WWW shows
unprecedented expansion and innumerable styles which has led us to an
“information technology age” for over a decade. Thus, the ways of how to
efficiently and effectively retrieve the web documents according to the
specific needs raise the huge development in web search technology. Indeed,
searching is the second most popular activity on the web, behind e-mail, and
about 550 million web searches are performed every day [1]. Google
and Yahoo are now leading the most advanced technology in the web search
industry, by knowing some words, phrases, sentences, names, addresses, email
addresses, telephone numbers and date, the related web pages can be efficiently
searched up, which significantly changes the traditional ways of obtaining the information.
People are becoming professionals in web information retrieval even most of
them have no idea about information retrieval theory in their minds and they
are struggling in finding more related and closed to their desired pages. One
of the key challenges focuses on the input query.

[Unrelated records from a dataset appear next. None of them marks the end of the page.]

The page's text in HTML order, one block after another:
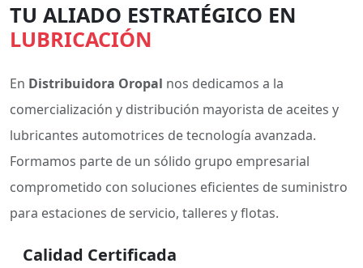
TU ALIADO ESTRATÉGICO EN
LUBRICACIÓN
En Distribuidora Oropal nos dedicamos a la
comercialización y distribución mayorista de aceites y
lubricantes automotrices de tecnología avanzada.
Formamos parte de un sólido grupo empresarial
comprometido con soluciones eficientes de suministro
para estaciones de servicio, talleres y flotas.
Calidad Certificada

Generally speaking, it is
about how to effectively get better results by acquiring the certain key words/phrases
as search queries in the first step. The other one focuses on the order of
words in the query, same words but in different order can leads to quite
different result URLs, normally, the word appearing in the first shows more
importance than the others, therefore the results are not trying to match the
separated words in query at the same time equally. Other than this primitive
query, there are also several query grammars provided by many search engines,
such as double quotation marks, logical ‘and’, ‘or’ and ‘not’ operation, they
assure the same weight are put equally on the words when these logical
operators are applied. Meanwhile, given the same key words as a search query,
different search engines return different results, the measurements of how
‘good’ and how ‘comprehensive’ the results are drawing the attentions in the
related web research, meanwhile, the results quality is judged by the users and
it is not completed objective. Therefore, the measurements must be designed as much
objective and persuasive as possible. This leads to the initiative in this
project, an appropriate test system is built upon the web search engines by
analyzing their results. Then the analysis focuses on 2 aspects, the URL
quality and content quality. URL quality can only be tested by comparing the
user’s target URL and the result URLs returned by search engine, and a good URL
quality is only determined by 2 URL’s matching or not. Content quality is more
loose and unrestricted by comparing the target URL’s content and the result
URL’s content. A good content quality means high similarity between those 2. It
is critical that, before the above 2 methods being applied, the ways how to get
result URLs from search engine and maximize the quality measurements is leading
the main task in this project which is equal to getting a query best summarize
the page itself. In the following report, SE stands for Search Engine and LS
stands for Lexical Signature.
There are various
ways to extract key terms from the pure text file in information retrieval
theory, which can be applied on web pages. In this project, taking key terms
from a web page as search query to SE and then comparing the results from SE
with the previous page is considered as a way to measure SE. Develop such a
measurement which needs to be convincible and reliable is the key part of this
project and equals to the studies around re-find/re-locate a given HTML’s URL. Because
a valid web page online has a URL associate with it, there is an opportunity that
the URL can be located by SE after extracting key terms from its text content
into a query. It is not always the correct way because SE also takes links
information into ranking consideration such as page rank algorithm. But it can
show a high success rate in re-finding/re-locating the target URL by only
focusing on the page itself, disregarding the global links structure. This
re-finding/re-locating unique designated URL process excludes the subjective inferences
and offers a good practice in the SE measurements.
In this report, the related
researches and experiments such as removing the structural HTML tags,
extracting text from HTML, download document frequency for each term from
Google and count term frequency are practiced and tested, then, the query is
constructed and returned URL results from search engine among various methods
are compared. Chapter 2 lists related works and studies on the text processing
methods for a single web page/document. Chapter 3 introduces the data set,
search engine selection, HTML parsing and text extraction, the terms in term
frequency order, document frequency order and graph-based rank order, query
sending, result pages comparisons and success retrieval evaluations. Chapter 4 describes
the detailed experiments setup, different term order’s algorithms and URL comparisons
which are introduced in Chapter 3. All related results are recorded and shown
in the histograms, followed by the comparisons and analysis upon the differences.
Chapter 5 makes the conclusion, limitations and some potential improvements on
theories and experiments in this project.